La auxiliar hablaba en voz alta y alegre con la señorita Claudia, como si fuera un bebé al que le ofreciera una golosina, y le decía que tenía visita y que era hora de que despertase de la siesta. La señorita Claudia tenía en el regazo una gran Biblia con la encuadernación roja gastada y descolorida en los bordes por donde la había sujetado tantos años, y de repente la Biblia cayó al suelo. De él salieron puntos de libro con versículos anotados que se esparcieron alrededor de la silla.

– Iblia -gritó la señorita Claudia-. Caído… No…

Me agaché para recogerlo todo y metí los puntos de libro en la primera página. Las tapas eran gruesas y estaban abombadas, como si hubiesen sufrido humedad.

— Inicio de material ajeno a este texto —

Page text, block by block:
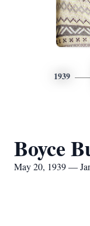
1939
Boyce
May 20, 1939 —
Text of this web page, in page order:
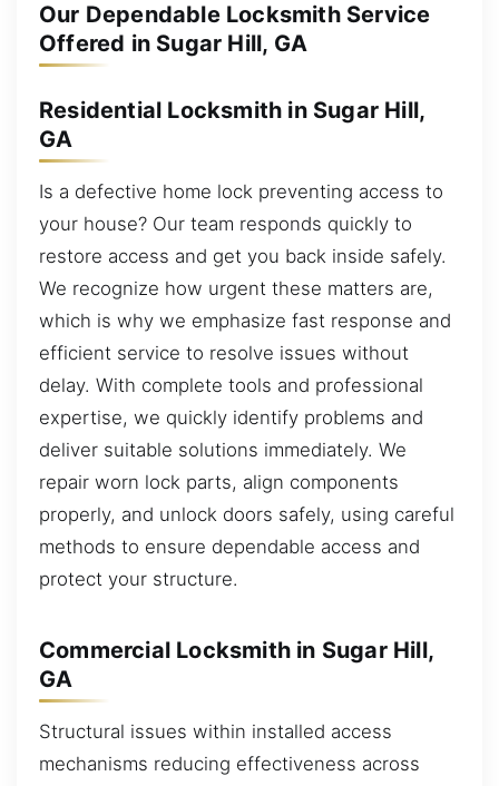
Our Dependable Locksmith Service
Offered in Sugar Hill, GA
Residential Locksmith in Sugar Hill,
GA
Is a defective home lock preventing access to
your house? Our team responds quickly to
restore access and get you back inside safely.
We recognize how urgent these matters are,
which is why we emphasize fast response and
efficient service to resolve issues without
delay. With complete tools and professional
expertise, we quickly identify problems and
deliver suitable solutions immediately. We
repair worn lock parts, align components
properly, and unlock doors safely, using careful
methods to ensure dependable access and
protect your structure.
Commercial Locksmith in Sugar Hill,
GA
Structural issues within installed access
mechanisms reducing effectiveness across
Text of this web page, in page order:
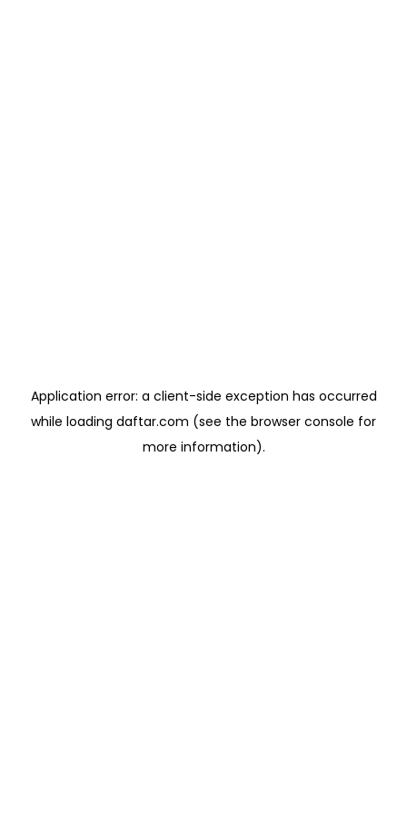
Application error: a client-side exception has occurred
while loading daftar.com (see the browser console for
more information).
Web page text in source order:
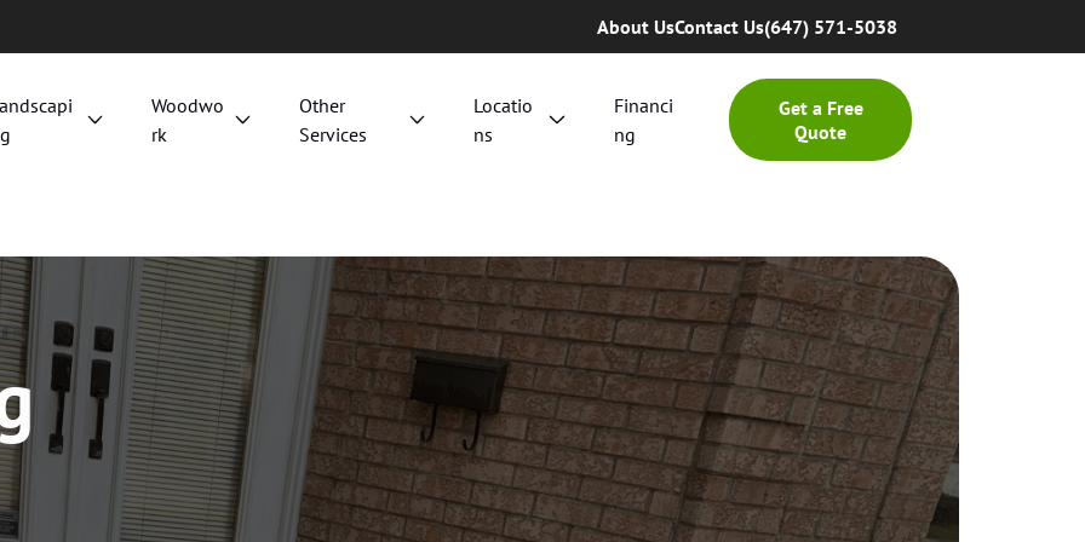
About UsContact Us(647) 571-5038
Woodwo
rk
Other
Services
Locatio
ns
Financi
ng
Get a Free
Quote
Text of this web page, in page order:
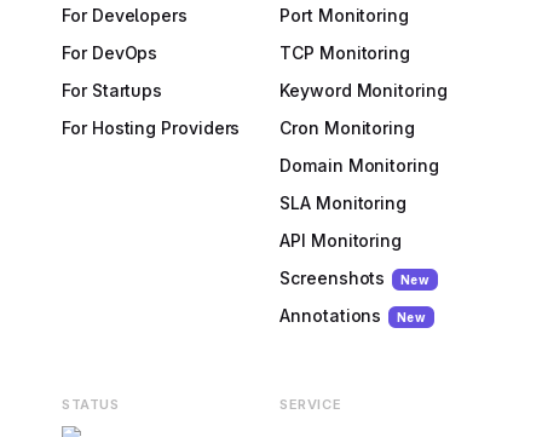
For Developers
For DevOps
For Startups
For Hosting Providers
Port Monitoring
TCP Monitoring
Keyword Monitoring
Cron Monitoring
Domain Monitoring
SLA Monitoring
API Monitoring
Screenshots
New
Annotations New
STATUS SERVICE
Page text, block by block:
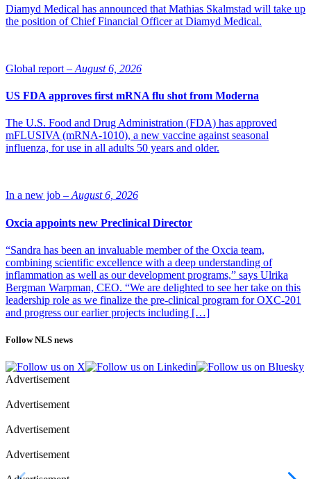
precise and reliable TEM analyses. We see potential in this
collaboration and are committed to supporting the company’s
Diamyd Medical has announced that Mathias Skalmstad will take up
the position of Chief Financial Officer at Diamyd Medical.
Global report – August 6, 2026
US FDA approves first mRNA flu shot from Moderna
The U.S. Food and Drug Administration (FDA) has approved
mFLUSIVA (mRNA-1010), a new vaccine against seasonal
influenza, for use in all adults 50 years and older.
In a new job – August 6, 2026
Oxcia appoints new Preclinical Director
“Sandra has been an invaluable member of the Oxcia team,
combining scientific excellence with a deep understanding of
inflammation as well as our development programs,” says Ulrika
Bergman Warpman, CEO. “We are delighted to see her take on this
leadership role as we finalize the pre-clinical program for OXC-201
and progress our earlier projects including […]
Follow NLS news
Advertisement
Advertisement
Advertisement
Advertisement
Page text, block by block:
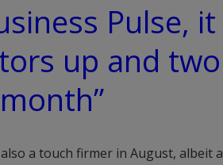
Pulse,
up and
a touch firmer in August, albeit
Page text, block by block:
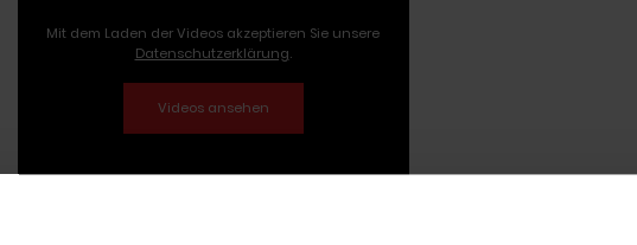
Mit dem Laden der Videos akzeptieren Sie unsere
Datenschutzerklärung.
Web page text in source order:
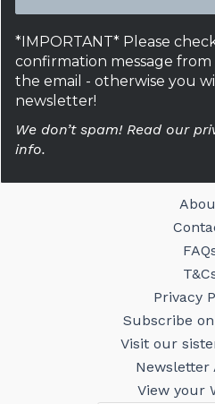
*IMPORTANT* Please
confirmation message
the email - otherwise you
newsletter!
We don’t spam! Read our
info.
Privacy
Subscribe
Visit our
Newsletter
View your
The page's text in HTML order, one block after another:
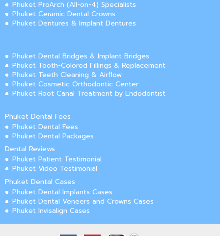
Phuket ProArch (All-on-4) Specialists
Phuket Ceramic Dental Crowns
Phuket Dentures & Implant Dentures
Phuket Dental Bridges & Implant Bridges
Phuket Tooth-Colored Fillings & Replacement
Phuket Teeth Cleaning & Airflow
Phuket Cosmetic Orthodontic Center
Phuket Root Canal Treatment by Endodontist
Phuket Dental Fees
Phuket Dental Fees
Phuket Dental Packages
Dental Reviews
Phuket Patient Testimonial
Phuket Video Testimonial
Phuket Dental Cases
Phuket Dental Implants Cases
Phuket Dental Veneers and Crowns Cases
Phuket Invisalign Cases
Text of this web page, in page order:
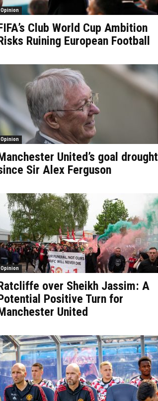
Opinion
Club World Cup Ambition
Ruining European Football
Opinion
United’s goal drought
Sir Alex Ferguson
Opinion
over Sheikh Jassim: A
Positive Turn for
United
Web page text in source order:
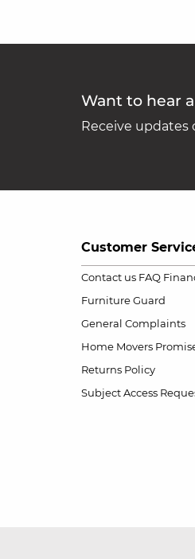
Want to hear
Receive updates
Customer
Contact us FAQ
Furniture Guard
General Complaints
Home Movers
Returns Policy
Subject Access
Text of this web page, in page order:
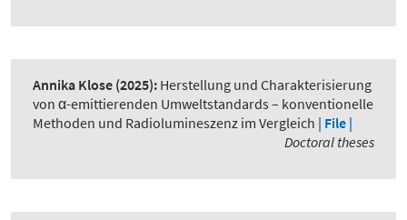
Annika Klose (2025): Herstellung und Charakterisierung
von α-emittierenden Umweltstandards – konventionelle
Methoden und Radiolumineszenz im Vergleich | File |
Doctoral theses
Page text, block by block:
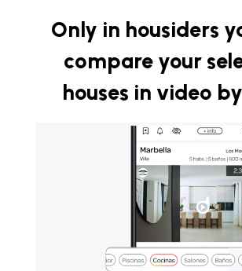
Only in housiders
compare your
houses in video
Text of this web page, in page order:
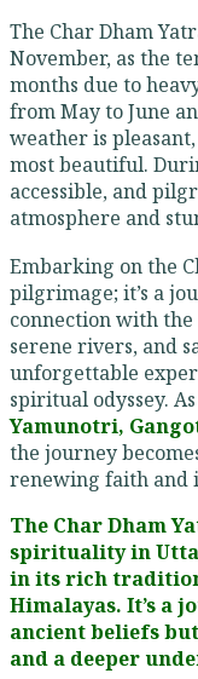
The Char Dham
November, as the
months due to
from May to June
weather is
most beautiful.
accessible, and
atmosphere and
Embarking on the
pilgrimage; it’s a
connection with
serene rivers, and
unforgettable
spiritual odyssey.
Yamunotri,
the journey
renewing faith and
The Char Dham
spirituality in
in its rich
Himalayas. It’s a
ancient beliefs
and a deeper
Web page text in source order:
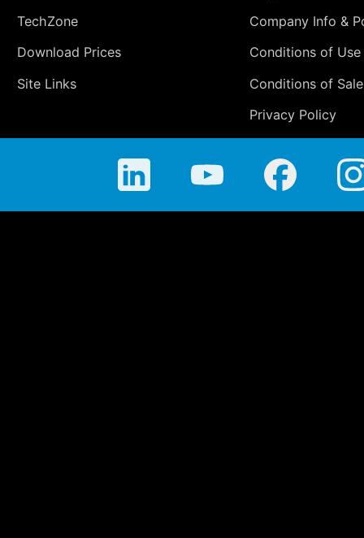
TechZone
Download Prices
Site Links
Company Info &
Conditions of Use
Conditions of Sale
Privacy Policy
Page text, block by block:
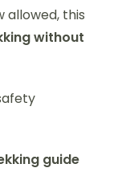
allowed, this
without
guide
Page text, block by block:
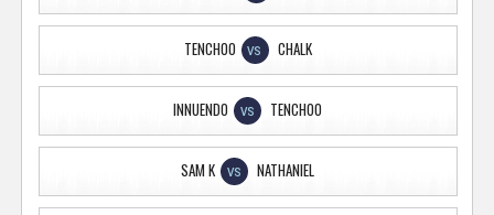
TENCHOO VS CHALK
INNUENDO VS TENCHOO
SAM K VS NATHANIEL
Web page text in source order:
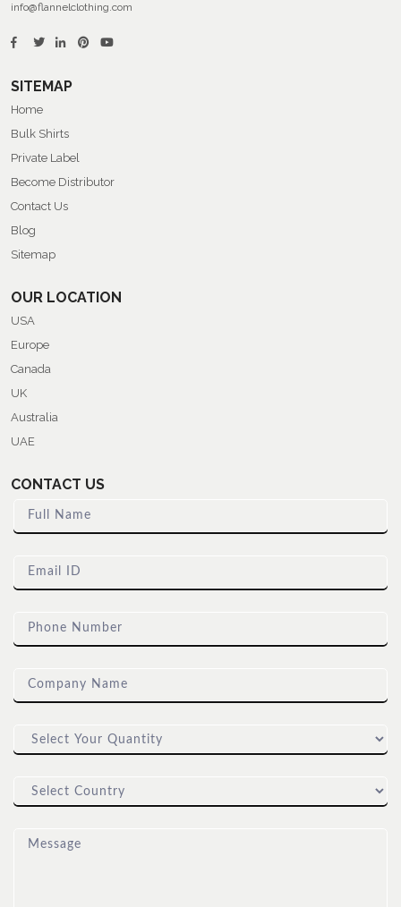
info@flannelclothing.com
SITEMAP
Home
Bulk Shirts
Private Label
Become Distributor
Contact Us
Blog
Sitemap
OUR LOCATION
USA
Europe
Canada
UK
Australia
UAE
CONTACT US
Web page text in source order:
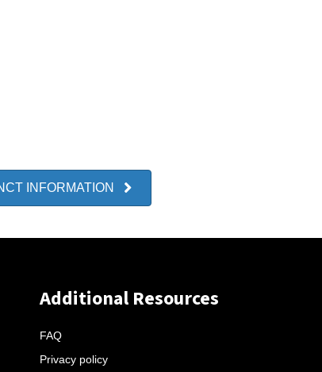
INFORMATION
Additional Resources
FAQ
Privacy policy
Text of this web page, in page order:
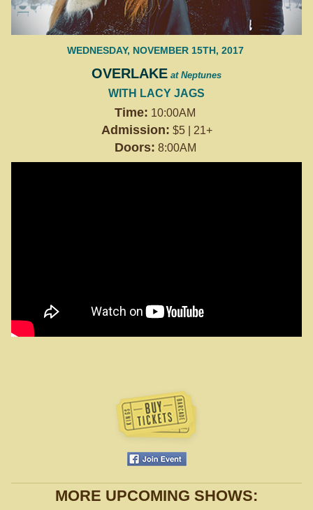
WEDNESDAY, NOVEMBER 15TH, 2017
OVERLAKE at Neptunes
WITH LACY JAGS
Time: 10:00AM
Admission: $5 | 21+
Doors: 8:00AM
MORE UPCOMING SHOWS:
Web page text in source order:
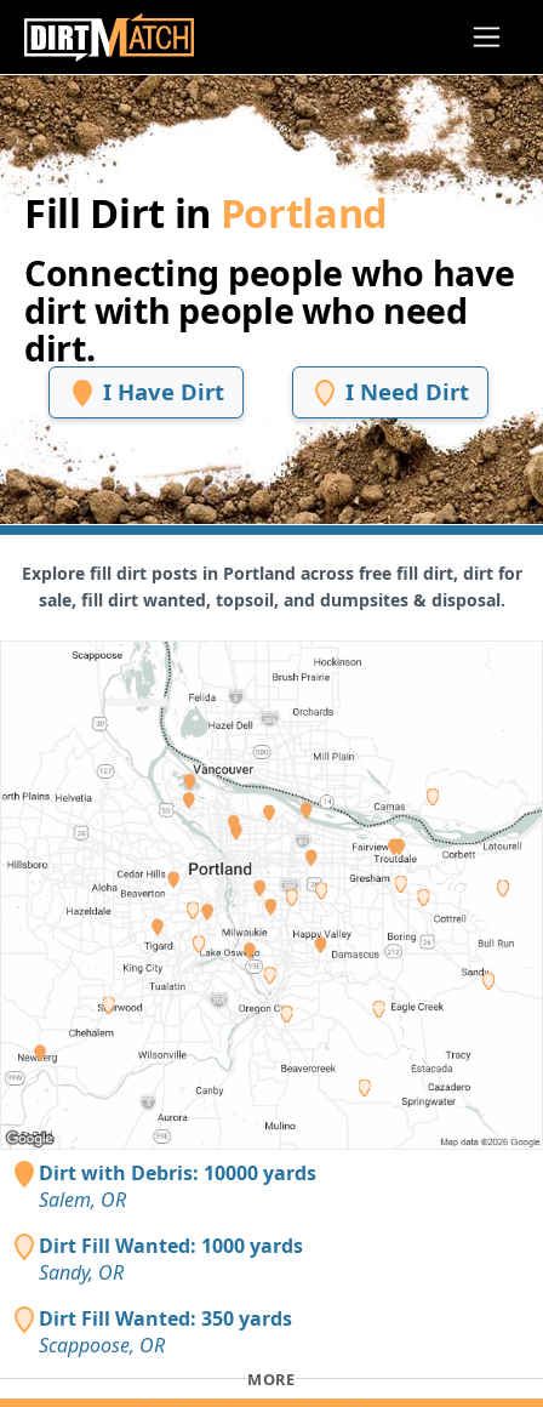
Skip to main content
Fill Dirt in Portland
Connecting people who have
dirt with people who need
dirt.
I Have Dirt I Need Dirt
Explore fill dirt posts in Portland across free fill dirt, dirt for
sale, fill dirt wanted, topsoil, and dumpsites & disposal.
Dirt with Debris: 10000 yards
Salem, OR
Dirt Fill Wanted: 1000 yards
Sandy, OR
Dirt Fill Wanted: 350 yards
Scappoose, OR
MORE
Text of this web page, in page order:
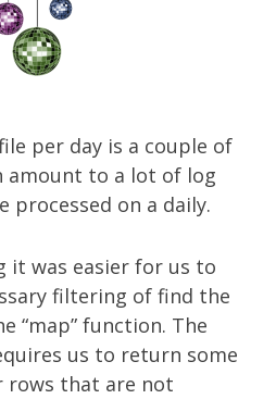
per day is a couple of
amount to a lot of log
processed on a daily.
it was easier for us to
filtering of find the
“map” function. The
us to return some
rows that are not
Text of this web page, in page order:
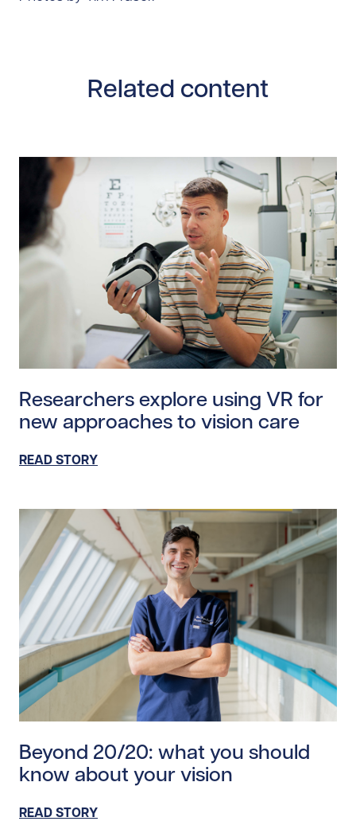
Related content
Researchers explore using VR for
new approaches to vision care
READ STORY
Beyond 20/20: what you should
know about your vision
READ STORY
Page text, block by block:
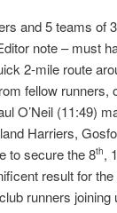
and 5 teams of
note – must
2-mile route
fellow runners,
O’Neil (11:49)
Harriers,
to secure the 8th,
result for
runners joining
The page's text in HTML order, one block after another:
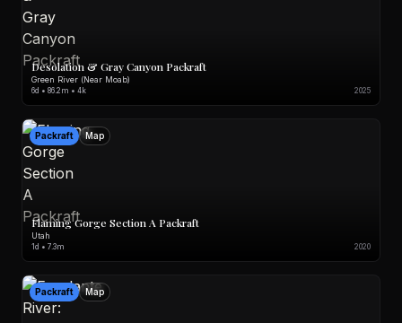
Desolation & Gray Canyon Packraft
Green River (Near Moab)
6d • 86.2m • 4k 2025
Packraft Map
Flaming Gorge Section A Packraft
Utah
1d • 7.3m 2020
Packraft Map
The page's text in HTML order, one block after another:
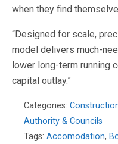
when they find
“Designed for scale,
model delivers much-
lower long-term running
capital outlay.”
Categories:
Authority & Councils
Tags: Accomodation,
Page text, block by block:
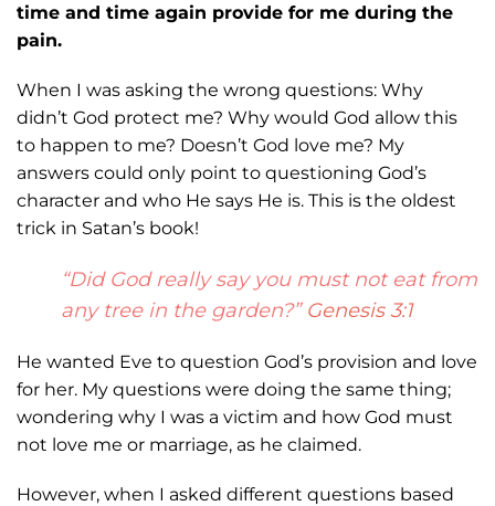
time and time again provide for me during the
pain.
When I was asking the wrong questions: Why
didn’t God protect me? Why would God allow this
to happen to me? Doesn’t God love me? My
answers could only point to questioning God’s
character and who He says He is. This is the oldest
trick in Satan’s book!
“Did God really say you must not eat from
any tree in the garden?” Genesis 3:1
He wanted Eve to question God’s provision and love
for her. My questions were doing the same thing;
wondering why I was a victim and how God must
not love me or marriage, as he claimed.
However, when I asked different questions based
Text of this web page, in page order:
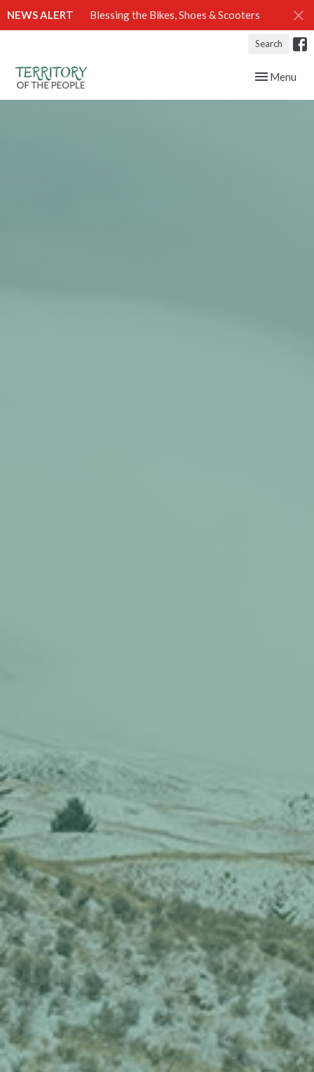
NEWS ALERT Blessing the Bikes, Shoes & Scooters
Search
Toggle
Menu
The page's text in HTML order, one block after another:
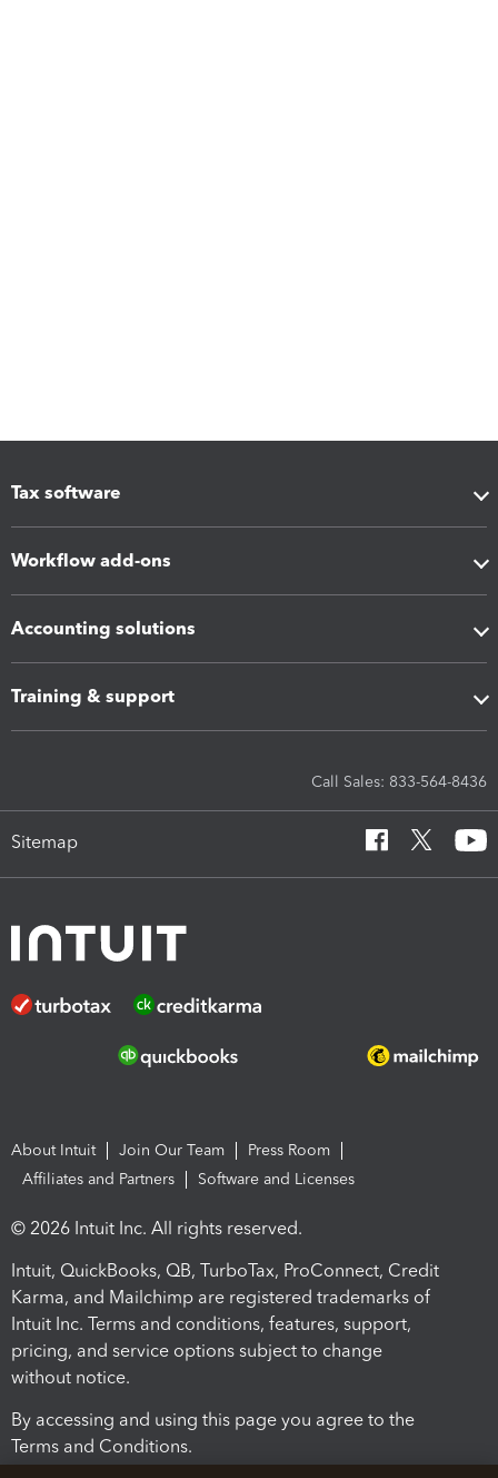
Tax software
Workflow add-ons
Accounting solutions
Training & support
Call Sales: 833-564-8436
Sitemap
About Intuit Join Our Team
Press Room
Affiliates and Partners
Software and Licenses
© 2026 Intuit Inc. All rights reserved.
Intuit, QuickBooks, QB, TurboTax, ProConnect, Credit
Karma, and Mailchimp are registered trademarks of
Intuit Inc. Terms and conditions, features, support,
pricing, and service options subject to change
without notice.
By accessing and using this page you agree to the
Terms and Conditions.
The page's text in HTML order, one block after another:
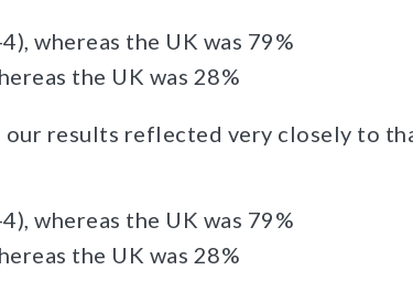
whereas the UK was 79%
the UK was 28%
results reflected very closely to
whereas the UK was 79%
the UK was 28%
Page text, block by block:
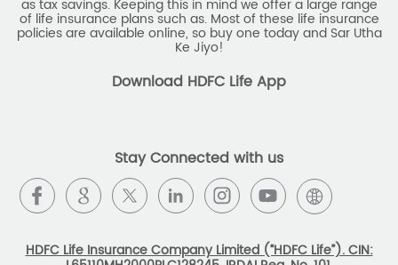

– Siempre se te cae esa cosa grande -dijo la señorita Della con dureza-. ¿Por qué no la dejas en el apartamento y llevas encima una que sea pequeña y más manejable?

– No. -El ojo izquierdo se le llenó de lágrimas-. Siempre conmigo.

Acerqué una silla a su lado izquierdo y deposité la Biblia en su regazo para que pudiera tocarla.

– Señorita Claudia, me llamo V.I. Warshawski… Vic. Soy la detective que busca a Lamont.

– ¿…tive? -dijo volviendo la cabeza hacia mí y pronunciando las sílabas con dificultad.